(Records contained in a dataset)

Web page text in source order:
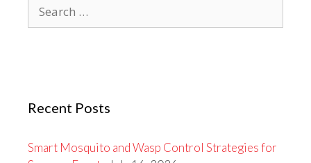
for:
Recent Posts
Smart Mosquito and Wasp Control Strategies for
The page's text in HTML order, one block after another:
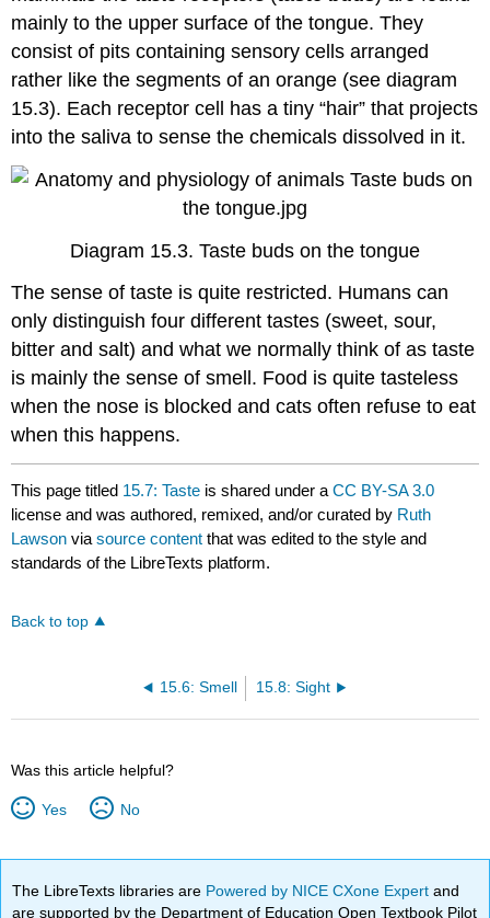
mainly to the upper surface of the tongue. They
consist of pits containing sensory cells arranged
rather like the segments of an orange (see diagram
15.3). Each receptor cell has a tiny “hair” that projects
into the saliva to sense the chemicals dissolved in it.
Diagram 15.3. Taste buds on the tongue
The sense of taste is quite restricted. Humans can
only distinguish four different tastes (sweet, sour,
bitter and salt) and what we normally think of as taste
is mainly the sense of smell. Food is quite tasteless
when the nose is blocked and cats often refuse to eat
when this happens.
This page titled 15.7: Taste is shared under aCC BY-SA 3.0
license and was authored, remixed, and/or curated by Ruth
Lawson viasource content that was edited to the style and
standards of the LibreTexts platform.
Back to top
15.6: Smell 15.8: Sight
Was this article helpful?
Yes No
The LibreTexts libraries are Powered by NICE CXone Expertand
are supported by the Department of Education Open Textbook Pilot
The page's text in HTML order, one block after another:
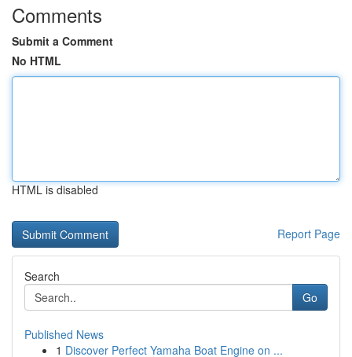
Comments
Submit a Comment
No HTML
HTML is disabled
Report Page
Search
Go
Published News
1 Discover Perfect Yamaha Boat Engine on ...
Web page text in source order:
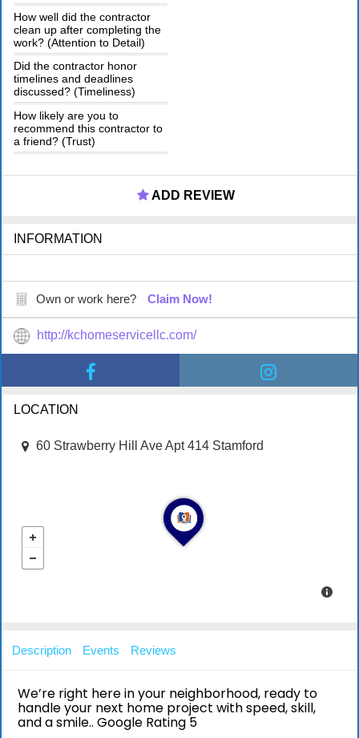
How well did the contractor
clean up after completing the
work? (Attention to Detail)
Did the contractor honor
timelines and deadlines
discussed? (Timeliness)
How likely are you to
recommend this contractor to
a friend? (Trust)
ADD REVIEW
INFORMATION
Own or work here? Claim Now!
http://kchomeservicellc.com/
LOCATION
60 Strawberry Hill Ave Apt 414 Stamford
Description Events Reviews
We’re right here in your neighborhood, ready to
handle your next home project with speed, skill,
and a smile.. Google Rating 5
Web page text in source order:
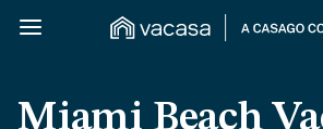
Miami Beach
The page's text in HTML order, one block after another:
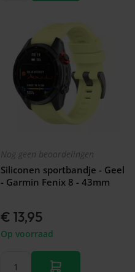
Nog geen beoordelingen
Siliconen sportbandje - Geel
- Garmin Fenix 8 - 43mm
€ 13,95
Op voorraad
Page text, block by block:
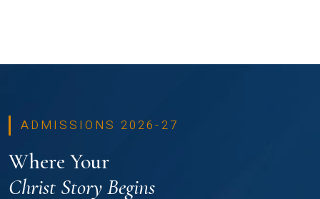
ADMISSIONS 2026-27
Where Your
Christ Story Begins
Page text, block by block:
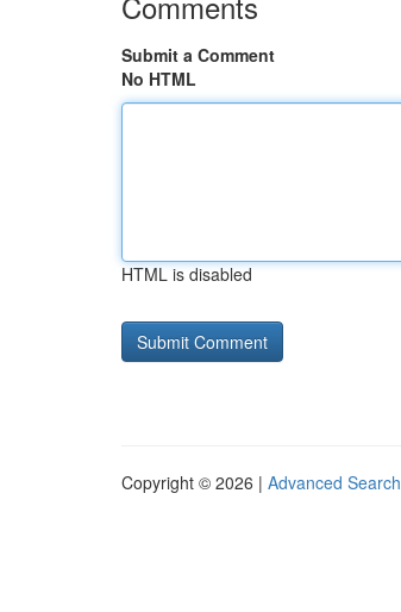
Submit a Comment
No HTML
HTML is disabled
Copyright © 2026 | Advanced Search
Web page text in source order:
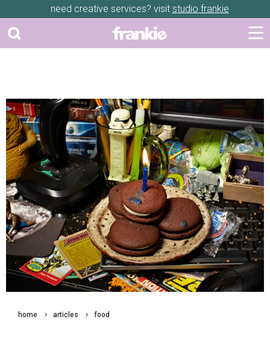
need creative services? visit studio frankie
home articles food
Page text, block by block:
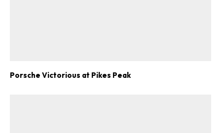
Porsche Victorious at Pikes Peak
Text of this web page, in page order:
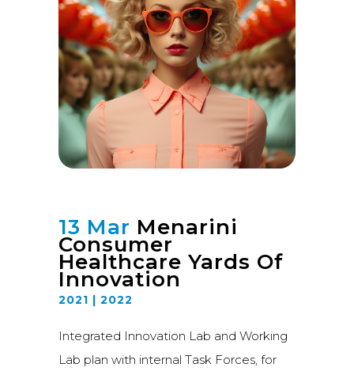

[WORK REQUIRED]: No pictures go in the copy. Set down all the data exactly.

[SOLUTION TO THIS PROBLEM]:
Web page text in source order:
for:
Recent Posts
Smart Mosquito and Wasp Control Strategies for
The page's text in HTML order, one block after another:
mainly to the upper surface of the tongue. They
consist of pits containing sensory cells arranged
rather like the segments of an orange (see diagram
15.3). Each receptor cell has a tiny “hair” that projects
into the saliva to sense the chemicals dissolved in it.
Diagram 15.3. Taste buds on the tongue
The sense of taste is quite restricted. Humans can
only distinguish four different tastes (sweet, sour,
bitter and salt) and what we normally think of as taste
is mainly the sense of smell. Food is quite tasteless
when the nose is blocked and cats often refuse to eat
when this happens.
This page titled 15.7: Taste is shared under aCC BY-SA 3.0
license and was authored, remixed, and/or curated by Ruth
Lawson viasource content that was edited to the style and
standards of the LibreTexts platform.
Back to top
15.6: Smell 15.8: Sight
Was this article helpful?
Yes No
The LibreTexts libraries are Powered by NICE CXone Expertand
are supported by the Department of Education Open Textbook Pilot
The page's text in HTML order, one block after another:
Comments
Submit a Comment
No HTML
HTML is disabled
Report Page
Search
Go
Published News
1 Discover Perfect Yamaha Boat Engine on ...
Web page text in source order:
How well did the contractor
clean up after completing the
work? (Attention to Detail)
Did the contractor honor
timelines and deadlines
discussed? (Timeliness)
How likely are you to
recommend this contractor to
a friend? (Trust)
ADD REVIEW
INFORMATION
Own or work here? Claim Now!
http://kchomeservicellc.com/
LOCATION
60 Strawberry Hill Ave Apt 414 Stamford
Description Events Reviews
We’re right here in your neighborhood, ready to
handle your next home project with speed, skill,
and a smile.. Google Rating 5
Web page text in source order:
Miami Beach
The page's text in HTML order, one block after another:
Nog geen beoordelingen
Siliconen sportbandje - Geel
- Garmin Fenix 8 - 43mm
€ 13,95
Op voorraad
Page text, block by block:
ADMISSIONS 2026-27
Where Your
Christ Story Begins
Page text, block by block:
Submit a Comment
No HTML
HTML is disabled
Copyright © 2026 | Advanced Search
Web page text in source order:
need creative services? visit studio frankie
home articles food
Page text, block by block:
Porsche Victorious at Pikes Peak
Text of this web page, in page order:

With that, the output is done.